# Task details:
Copy exactly, please, the lines of the data from its start through the line containing "easily get away".

# The data:
_ _ _ _
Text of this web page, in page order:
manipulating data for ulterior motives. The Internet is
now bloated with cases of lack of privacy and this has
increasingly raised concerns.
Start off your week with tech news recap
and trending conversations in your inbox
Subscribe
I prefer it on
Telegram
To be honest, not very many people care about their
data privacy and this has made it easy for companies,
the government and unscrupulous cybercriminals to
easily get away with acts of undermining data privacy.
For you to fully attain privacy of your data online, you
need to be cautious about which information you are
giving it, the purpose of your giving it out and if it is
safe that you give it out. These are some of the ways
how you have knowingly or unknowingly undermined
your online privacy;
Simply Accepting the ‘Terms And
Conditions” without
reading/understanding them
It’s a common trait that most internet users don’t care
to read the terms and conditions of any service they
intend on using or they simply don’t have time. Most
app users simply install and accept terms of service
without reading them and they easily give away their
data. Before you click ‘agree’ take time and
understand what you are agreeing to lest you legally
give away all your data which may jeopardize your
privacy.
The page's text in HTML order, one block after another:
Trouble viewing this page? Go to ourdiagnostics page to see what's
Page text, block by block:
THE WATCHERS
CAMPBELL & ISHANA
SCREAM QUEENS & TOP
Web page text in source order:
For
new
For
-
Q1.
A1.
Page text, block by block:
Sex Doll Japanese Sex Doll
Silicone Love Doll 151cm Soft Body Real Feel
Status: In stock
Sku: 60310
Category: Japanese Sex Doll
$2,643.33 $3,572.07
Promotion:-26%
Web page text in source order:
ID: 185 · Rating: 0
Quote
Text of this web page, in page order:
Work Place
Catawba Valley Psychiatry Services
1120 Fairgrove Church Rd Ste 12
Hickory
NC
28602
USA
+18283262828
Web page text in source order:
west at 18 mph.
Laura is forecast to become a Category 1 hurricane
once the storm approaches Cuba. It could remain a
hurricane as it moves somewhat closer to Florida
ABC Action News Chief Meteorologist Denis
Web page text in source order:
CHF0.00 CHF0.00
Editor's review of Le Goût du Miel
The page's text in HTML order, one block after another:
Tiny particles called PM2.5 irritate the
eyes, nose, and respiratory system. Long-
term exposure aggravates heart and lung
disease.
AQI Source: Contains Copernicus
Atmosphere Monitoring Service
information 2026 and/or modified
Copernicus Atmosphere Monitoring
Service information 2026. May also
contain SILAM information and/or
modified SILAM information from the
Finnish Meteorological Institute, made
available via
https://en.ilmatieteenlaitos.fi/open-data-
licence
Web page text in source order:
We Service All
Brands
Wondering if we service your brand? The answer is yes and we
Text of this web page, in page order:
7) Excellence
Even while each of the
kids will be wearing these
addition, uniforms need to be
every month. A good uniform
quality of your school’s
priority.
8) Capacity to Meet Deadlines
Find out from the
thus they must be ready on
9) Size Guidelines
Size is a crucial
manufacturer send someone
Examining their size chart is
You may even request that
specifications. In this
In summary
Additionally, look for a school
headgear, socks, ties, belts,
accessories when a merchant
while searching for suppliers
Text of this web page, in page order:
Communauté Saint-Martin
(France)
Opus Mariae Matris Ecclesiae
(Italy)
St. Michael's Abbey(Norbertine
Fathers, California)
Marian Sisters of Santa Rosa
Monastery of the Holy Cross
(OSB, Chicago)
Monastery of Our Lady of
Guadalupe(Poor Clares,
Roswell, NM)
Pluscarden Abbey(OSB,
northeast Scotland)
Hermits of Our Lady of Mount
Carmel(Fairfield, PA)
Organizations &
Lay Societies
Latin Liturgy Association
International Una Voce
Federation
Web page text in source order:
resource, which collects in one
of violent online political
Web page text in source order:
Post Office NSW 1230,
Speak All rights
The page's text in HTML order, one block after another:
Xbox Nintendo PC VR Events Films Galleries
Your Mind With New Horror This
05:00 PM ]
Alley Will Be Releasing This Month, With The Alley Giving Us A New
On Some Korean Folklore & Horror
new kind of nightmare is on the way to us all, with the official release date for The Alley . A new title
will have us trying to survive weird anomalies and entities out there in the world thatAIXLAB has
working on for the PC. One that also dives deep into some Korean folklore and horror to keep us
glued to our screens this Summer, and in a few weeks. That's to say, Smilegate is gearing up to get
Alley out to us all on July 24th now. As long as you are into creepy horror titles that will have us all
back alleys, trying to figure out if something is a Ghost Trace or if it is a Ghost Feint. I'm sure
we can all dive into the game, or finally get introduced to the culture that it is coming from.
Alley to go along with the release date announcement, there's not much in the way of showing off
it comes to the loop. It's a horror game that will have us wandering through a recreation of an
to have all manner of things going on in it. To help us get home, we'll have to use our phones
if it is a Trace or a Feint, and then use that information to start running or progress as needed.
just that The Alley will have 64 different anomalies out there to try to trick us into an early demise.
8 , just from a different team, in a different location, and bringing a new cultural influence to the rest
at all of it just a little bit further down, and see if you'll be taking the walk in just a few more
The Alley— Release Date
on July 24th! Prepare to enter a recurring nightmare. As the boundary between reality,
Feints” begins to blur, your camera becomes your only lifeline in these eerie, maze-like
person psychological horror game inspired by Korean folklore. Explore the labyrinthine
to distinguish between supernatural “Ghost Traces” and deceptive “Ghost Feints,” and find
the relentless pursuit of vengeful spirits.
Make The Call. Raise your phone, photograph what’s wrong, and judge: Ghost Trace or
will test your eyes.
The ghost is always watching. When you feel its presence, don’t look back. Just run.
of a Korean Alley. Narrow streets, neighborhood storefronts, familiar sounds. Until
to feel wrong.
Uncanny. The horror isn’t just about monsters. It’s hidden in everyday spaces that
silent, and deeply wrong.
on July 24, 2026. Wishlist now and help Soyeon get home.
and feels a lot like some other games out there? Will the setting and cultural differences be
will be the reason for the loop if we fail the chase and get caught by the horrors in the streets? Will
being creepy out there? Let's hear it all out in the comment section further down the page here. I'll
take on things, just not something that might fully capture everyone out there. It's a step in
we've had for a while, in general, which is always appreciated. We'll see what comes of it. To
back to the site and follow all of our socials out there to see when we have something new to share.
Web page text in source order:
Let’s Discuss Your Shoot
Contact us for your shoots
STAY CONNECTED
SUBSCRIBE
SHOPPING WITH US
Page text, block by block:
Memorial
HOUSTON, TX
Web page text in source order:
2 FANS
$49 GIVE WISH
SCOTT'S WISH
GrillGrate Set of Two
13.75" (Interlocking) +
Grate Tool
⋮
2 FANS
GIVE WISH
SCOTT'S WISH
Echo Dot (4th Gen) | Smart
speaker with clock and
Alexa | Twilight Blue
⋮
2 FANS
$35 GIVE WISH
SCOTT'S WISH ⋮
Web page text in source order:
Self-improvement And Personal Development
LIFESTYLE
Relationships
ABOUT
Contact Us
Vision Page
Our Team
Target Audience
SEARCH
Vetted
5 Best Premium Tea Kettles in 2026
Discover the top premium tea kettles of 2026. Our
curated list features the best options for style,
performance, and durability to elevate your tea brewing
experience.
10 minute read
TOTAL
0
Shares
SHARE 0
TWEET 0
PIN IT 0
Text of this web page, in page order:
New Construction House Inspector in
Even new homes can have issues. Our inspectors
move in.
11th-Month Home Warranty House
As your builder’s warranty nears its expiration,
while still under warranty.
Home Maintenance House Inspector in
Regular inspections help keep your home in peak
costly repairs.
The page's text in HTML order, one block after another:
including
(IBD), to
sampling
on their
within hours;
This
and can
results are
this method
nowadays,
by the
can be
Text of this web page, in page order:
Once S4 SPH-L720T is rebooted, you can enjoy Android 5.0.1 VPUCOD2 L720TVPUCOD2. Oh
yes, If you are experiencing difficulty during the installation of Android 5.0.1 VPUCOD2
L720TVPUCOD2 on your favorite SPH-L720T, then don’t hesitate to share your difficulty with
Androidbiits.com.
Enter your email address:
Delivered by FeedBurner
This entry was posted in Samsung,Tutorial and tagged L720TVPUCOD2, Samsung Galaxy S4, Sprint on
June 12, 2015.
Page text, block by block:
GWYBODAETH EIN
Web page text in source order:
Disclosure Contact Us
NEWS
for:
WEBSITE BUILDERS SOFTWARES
_ _ _ _
# Task answer:
Text of this web page, in page order:
manipulating data for ulterior motives. The Internet is
now bloated with cases of lack of privacy and this has
increasingly raised concerns.
Start off your week with tech news recap
and trending conversations in your inbox
Subscribe
I prefer it on
Telegram
To be honest, not very many people care about their
data privacy and this has made it easy for companies,
the government and unscrupulous cybercriminals to
easily get away with acts of undermining data privacy.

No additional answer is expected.